Give back every entry precisely as written, without any of the images.

* DATA LISTING
*** Begin section ***

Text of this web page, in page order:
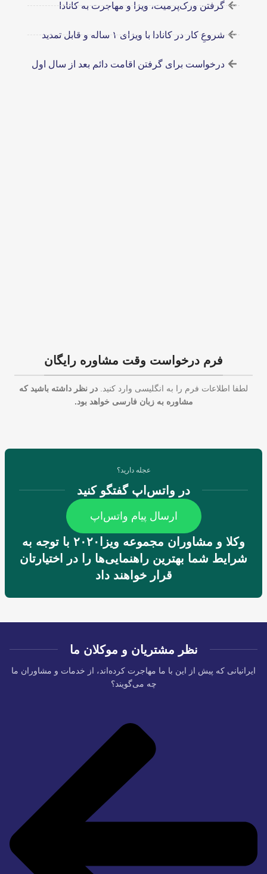
گرفتن ورک‌پرمیت، ویزا و مهاجرت به کانادا
شروعِ کار در کانادا با ویزای ۱ ساله و قابل‌ تمدید
درخواست برای گرفتن اقامت دائم بعد از سال اول
فرم درخواست وقت مشاوره رایگان
لطفا اطلاعات فرم را به انگلیسی وارد کنید. در نظر داشته باشید که
مشاوره به زبان فارسی خواهد بود.
عجله دارید؟
در واتس‌اپ گفتگو کنید
ارسال پیام واتس‌اپ
وکلا و مشاوران مجموعه ویزا۲۰۲۰ با توجه به
شرایط شما بهترین راهنمایی‌ها را در اختیارتان
قرار خواهند داد
نظر مشتریان و موکلان ما
ایرانیانی که پیش از این با ما مهاجرت کرده‌اند، از خدمات و مشاوران ما
چه می‌گویند؟
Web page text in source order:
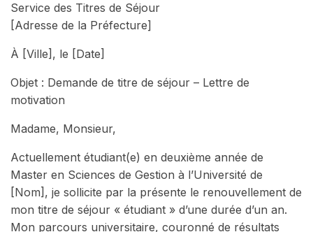
Service des Titres de Séjour
[Adresse de la Préfecture]
À [Ville], le [Date]
Objet : Demande de titre de séjour – Lettre de
motivation
Madame, Monsieur,
Actuellement étudiant(e) en deuxième année de
Master en Sciences de Gestion à l’Université de
[Nom], je sollicite par la présente le renouvellement de
mon titre de séjour « étudiant » d’une durée d’un an.
Mon parcours universitaire, couronné de résultats
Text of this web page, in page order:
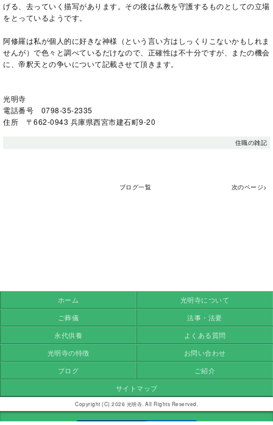
げる、去っていく描写があります。その後は仏教を守護するものとしての立場
をとっているようです。
阿修羅は私が個人的に好きな神様（という言い方はしっくりこないかもしれま
せんが）で色々と調べているだけなので、正確性は不十分ですが、またの機会
に、帝釈天との争いについて記載させて頂きます。
光明寺
電話番号 0798-35-2335
住所 〒662-0943 兵庫県西宮市建石町9-20
住職の雑記
ブログ一覧 次のページ>
ホーム
光明寺について
ご葬儀
法事・法要
永代供養
よくある質問
光明寺の特徴
お問い合わせ
ブログ
ご紹介
サイトマップ
Copyright (C) 2026 光明寺. All Rights Reserved.
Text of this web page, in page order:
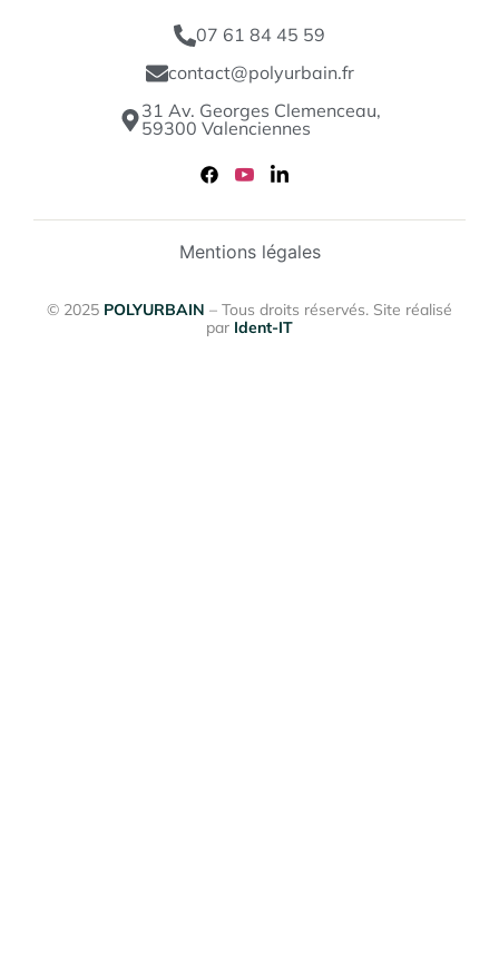
07 61 84 45 59
contact@polyurbain.fr
31 Av. Georges Clemenceau,
59300 Valenciennes
© 2025 POLYURBAIN – Tous droits réservés. Site réalisé
par Ident-IT
Mentions légales
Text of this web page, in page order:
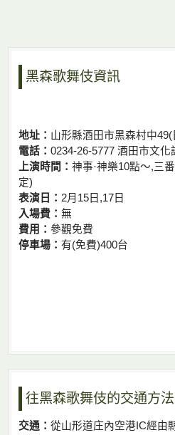
黑森歌舞伎資訊
地址： 山形縣酒田市黑森村中49(
電話：0234-26-5777 酒田市文化
上演時間：神事·神樂10點〜,三
定)
表演日：2月15日,17日
入場費：無
費用：參觀免費
停車場：有(免費)400台
往黑森歌舞伎的交通方法
交通：從山形道庄內空港IC經由
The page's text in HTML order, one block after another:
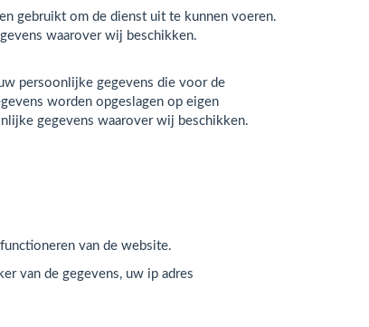
gebruikt om de dienst uit te kunnen voeren.
waarover wij beschikken.
persoonlijke gegevens die voor de
worden opgeslagen op eigen
gegevens waarover wij beschikken.
van de website.
van de gegevens, uw ip adres
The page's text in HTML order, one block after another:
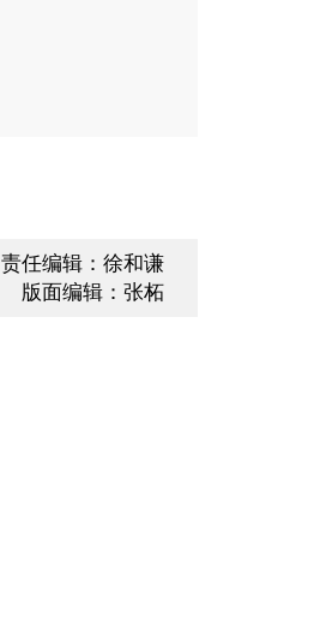
责任编辑：徐和谦
版面编辑：张柘

*** End section ***

* SOLUTION
Text of this web page, in page order:
گرفتن ورک‌پرمیت، ویزا و مهاجرت به کانادا
شروعِ کار در کانادا با ویزای ۱ ساله و قابل‌ تمدید
درخواست برای گرفتن اقامت دائم بعد از سال اول
فرم درخواست وقت مشاوره رایگان
لطفا اطلاعات فرم را به انگلیسی وارد کنید. در نظر داشته باشید که
مشاوره به زبان فارسی خواهد بود.
عجله دارید؟
در واتس‌اپ گفتگو کنید
ارسال پیام واتس‌اپ
وکلا و مشاوران مجموعه ویزا۲۰۲۰ با توجه به
شرایط شما بهترین راهنمایی‌ها را در اختیارتان
قرار خواهند داد
نظر مشتریان و موکلان ما
ایرانیانی که پیش از این با ما مهاجرت کرده‌اند، از خدمات و مشاوران ما
چه می‌گویند؟
Web page text in source order:
Service des Titres de Séjour
[Adresse de la Préfecture]
À [Ville], le [Date]
Objet : Demande de titre de séjour – Lettre de
motivation
Madame, Monsieur,
Actuellement étudiant(e) en deuxième année de
Master en Sciences de Gestion à l’Université de
[Nom], je sollicite par la présente le renouvellement de
mon titre de séjour « étudiant » d’une durée d’un an.
Mon parcours universitaire, couronné de résultats
Text of this web page, in page order:
げる、去っていく描写があります。その後は仏教を守護するものとしての立場
をとっているようです。
阿修羅は私が個人的に好きな神様（という言い方はしっくりこないかもしれま
せんが）で色々と調べているだけなので、正確性は不十分ですが、またの機会
に、帝釈天との争いについて記載させて頂きます。
光明寺
電話番号 0798-35-2335
住所 〒662-0943 兵庫県西宮市建石町9-20
住職の雑記
ブログ一覧 次のページ>
ホーム
光明寺について
ご葬儀
法事・法要
永代供養
よくある質問
光明寺の特徴
お問い合わせ
ブログ
ご紹介
サイトマップ
Copyright (C) 2026 光明寺. All Rights Reserved.
Text of this web page, in page order:
07 61 84 45 59
contact@polyurbain.fr
31 Av. Georges Clemenceau,
59300 Valenciennes
© 2025 POLYURBAIN – Tous droits réservés. Site réalisé
par Ident-IT
Mentions légales
Text of this web page, in page order:
黑森歌舞伎資訊
地址： 山形縣酒田市黑森村中49(
電話：0234-26-5777 酒田市文化
上演時間：神事·神樂10點〜,三
定)
表演日：2月15日,17日
入場費：無
費用：參觀免費
停車場：有(免費)400台
往黑森歌舞伎的交通方法
交通：從山形道庄內空港IC經由
The page's text in HTML order, one block after another:
gebruikt om de dienst uit te kunnen voeren.
waarover wij beschikken.
persoonlijke gegevens die voor de
worden opgeslagen op eigen
gegevens waarover wij beschikken.
van de website.
van de gegevens, uw ip adres
The page's text in HTML order, one block after another:
责任编辑：徐和谦
版面编辑：张柘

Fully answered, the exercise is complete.